Coolers For PC Pilots: Coolermaster Jet 7, Continued
The radial fan, the so-called blower, takes the form of a fan cylinder. This sucks in the air and blows it directly at the cooling element at a 90° angle difference.
As a result, the center under the fan is surrounded with cool air. Compared to a design with a conventional radial fan, this should produce more efficient CPU cooling.
The heat sink consists of a base plate of heavy copper onto which the aluminum fins were welded. It has been our experience that this method of connection obtains higher thermal resistances than with heat sinks where base plate and fins are connected by crimping.
Thanks to the ergonomic triple clip, no tools are needed for installation.

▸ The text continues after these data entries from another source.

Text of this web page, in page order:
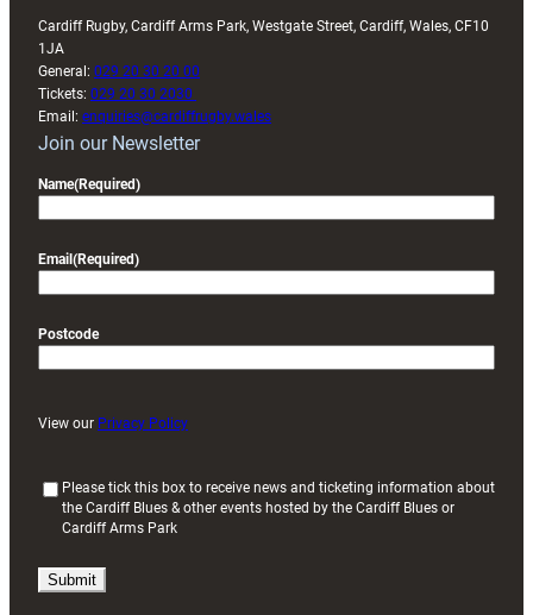
Cardiff Rugby, Cardiff Arms Park, Westgate Street, Cardiff, Wales, CF10
1JA
General: 029 20 30 20 00
Tickets: 029 20 30 2030
Email: enquiries@cardiffrugby.wales
Join our Newsletter
Name(Required)
Email (Required)
Postcode
View our Privacy Policy
i
Please tick this box to receive news and ticketing information about
the Cardiff Blues & other events hosted by the Cardiff Blues or
Cardiff Arms Park
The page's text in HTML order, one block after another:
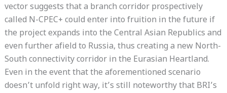
vector suggests that a branch corridor prospectively
called N-CPEC+ could enter into fruition in the future if
the project expands into the Central Asian Republics and
even further afield to Russia, thus creating a new North-
South connectivity corridor in the Eurasian Heartland.
Even in the event that the aforementioned scenario
doesn’t unfold right way, it’s still noteworthy that BRI’s
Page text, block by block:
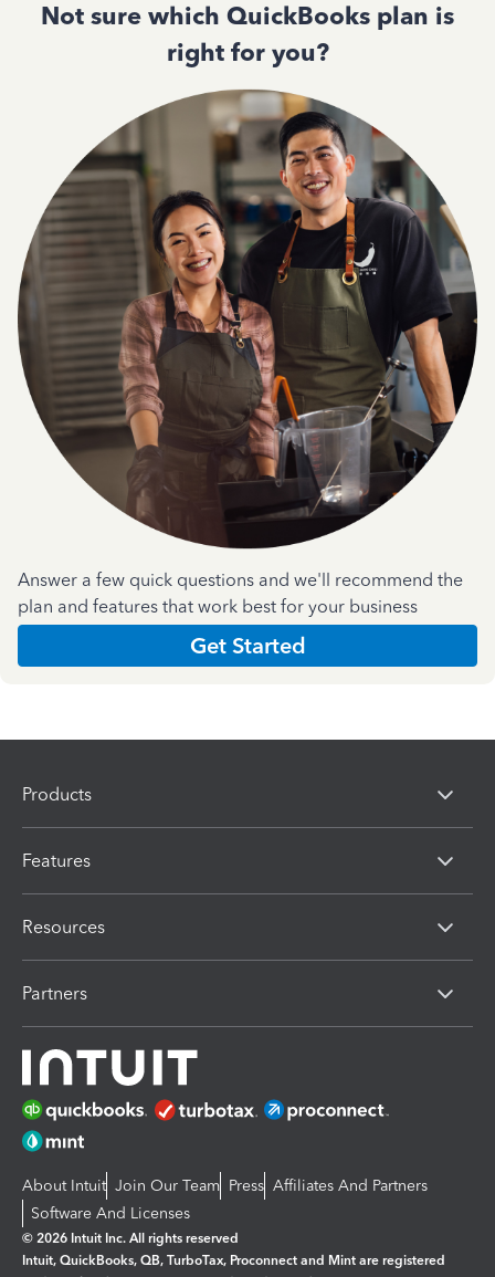
Not sure which QuickBooks plan is
right for you?
Answer a few quick questions and we'll recommend the
plan and features that work best for your business
Get Started
Products
Features
Resources
Partners
About Intuit Join Our Team Press Affiliates And Partners
Software And Licenses
© 2026 Intuit Inc. All rights reserved
Intuit, QuickBooks, QB, TurboTax, Proconnect and Mint are registered
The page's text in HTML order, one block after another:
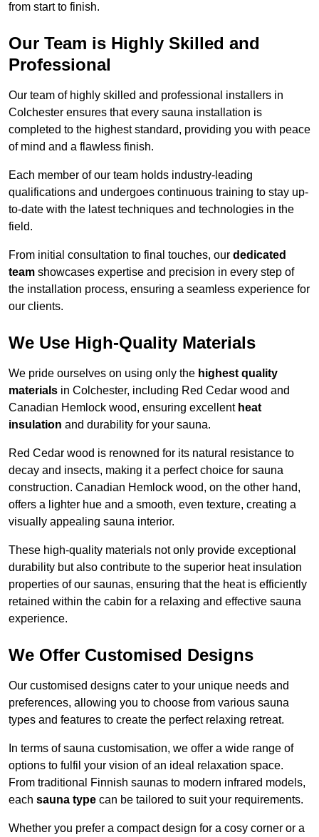
from start to finish.
Our Team is Highly Skilled and
Professional
Our team of highly skilled and professional installers in
Colchester ensures that every sauna installation is
completed to the highest standard, providing you with peace
of mind and a flawless finish.
Each member of our team holds industry-leading
qualifications and undergoes continuous training to stay up-
to-date with the latest techniques and technologies in the
field.
From initial consultation to final touches, our dedicated
team showcases expertise and precision in every step of
the installation process, ensuring a seamless experience for
our clients.
We Use High-Quality Materials
We pride ourselves on using only the highest quality
materials in Colchester, including Red Cedar wood and
Canadian Hemlock wood, ensuring excellent heat
insulation and durability for your sauna.
Red Cedar wood is renowned for its natural resistance to
decay and insects, making it a perfect choice for sauna
construction. Canadian Hemlock wood, on the other hand,
offers a lighter hue and a smooth, even texture, creating a
visually appealing sauna interior.
These high-quality materials not only provide exceptional
durability but also contribute to the superior heat insulation
properties of our saunas, ensuring that the heat is efficiently
retained within the cabin for a relaxing and effective sauna
experience.
We Offer Customised Designs
Our customised designs cater to your unique needs and
preferences, allowing you to choose from various sauna
types and features to create the perfect relaxing retreat.
In terms of sauna customisation, we offer a wide range of
options to fulfil your vision of an ideal relaxation space.
From traditional Finnish saunas to modern infrared models,
each sauna type can be tailored to suit your requirements.
Whether you prefer a compact design for a cosy corner or a
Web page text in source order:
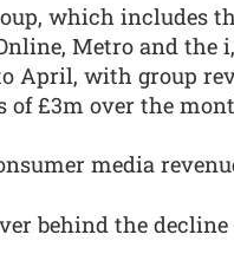
which includes
Metro and the
April, with group
of £3m over the
media
behind the
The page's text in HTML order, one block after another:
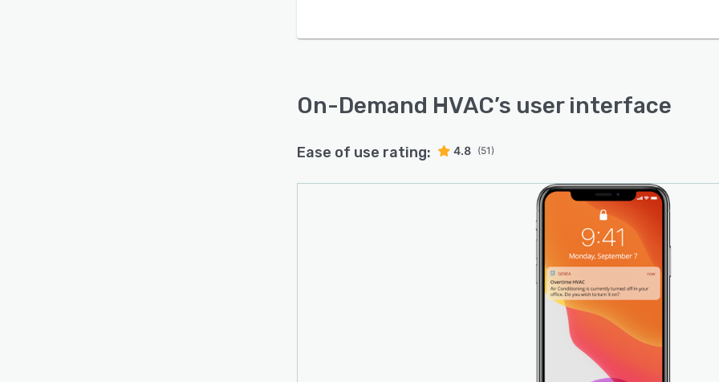
audited and easy to understand, and the software also
On-Demand HVAC’s user interface
Ease of use rating: 4.8 (51)
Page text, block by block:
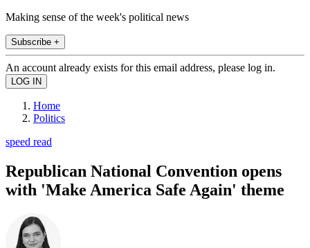
Making sense of the week's political news
Subscribe +
An account already exists for this email address, please log in.
Home
Politics
speed read
Republican National Convention opens
with 'Make America Safe Again' theme
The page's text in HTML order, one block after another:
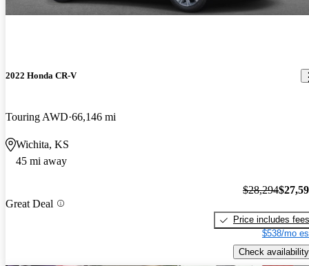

The underside of the Jet 7 hasn't been completely smoothed over. However, the visible "unevenness" of the surface doesn't have a negative effect on the cooler's thermal conductivity since the thermal grease nestles evenly in the ridges.
The fan speed can be set to anywhere from 1900 to 3500 rpm. Ratcheting up the fan speed will increase cooling performance - and the noise level. The thermal resistance of the cooler fluctuated between 0.61 °C/W and 0.49 °C/W; the die temperatures stayed between 59°C and 51°C.
The noise level ranged from 62 dB(A) and 44 dB(A). The background noise was 34dB(A)). All in all, the Jet 7 is an average, but good cooler. But what stands out about this product is the unusual design.